The right hemisphere is our “window” on the real world. It cannot capture every detail of what is out there, but whatever it does take in is indicative of the present moment and changes with the course of time. It is our connection to reality. In action, both sides of the brain are always involved, but the nature of the act depends on which side is the master, that is, controls the outcome. Actions run by the right side are empathetic and reflect the situation out in the world, not inside the skull. Their choice incorporates and depends on the context of the surrounding world. The right’s acts tend to be more closely fitted to the reality that exists than do the those that rest on the abstractions stored in the left hemisphere, and lessens the likelihood of unintended consequences. Outcomes are determined by the real world, the one the right apprehends, not by the constructed world of the left. Reality always prevails, no matter what we are thinking. We get fooled much of the time, because in familiar circumstances, the left’s constructed world is close enough to reality that the intended acts do fit reasonably well.

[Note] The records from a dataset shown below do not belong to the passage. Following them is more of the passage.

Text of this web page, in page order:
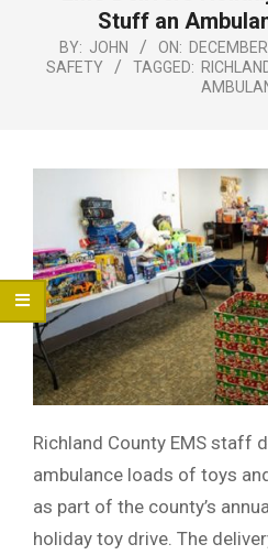
Stuff an
BY: JOHN ON:
SAFETY
TAGGED:
Richland County EMS staff
ambulance loads of toys
as part of the county’s
holiday toy drive. The

This model, along with pieces such as Ackoff and Giddens, strongly suggests that change must come at the level of the brain. Dominance must be shifted back toward the primal right hemisphere so that we begin to care for the world of humans and nature instead of using and abusing it mainly for the left’s purposes. To avoid unintended consequences, pragmatic inquiry, run by the right hemisphere, must replace reductionism, the way the left works. Mindfulness and other right-hemisphere processes can be used to achieve the shift. My book expands upon this. Lies, confabulation, and the creation of alternate facts are the epitome of the work of the left hemisphere. Events in this vein over the past several years should make this story more easily understood and convincing.

1. Ehrenfeld, J. R. (2020). The right way to flourish: Reconnecting with the real world. Routledge.
2. Ackoff, R. L. (1981). The art and science of mess management. Interfaces, 11(1), 20–26.
3. Giddens, A. (1984). The constitution of society. University of California Press.
4. Merton, R. K. (1936). The unanticipated consequences of purposive social action. American Sociological Review, 1(6), 894-904.
5. McGilchrist, I. (2012). The master and his emissary: The divided brain and the making of the western world (Reprint ed.). Yale University Press.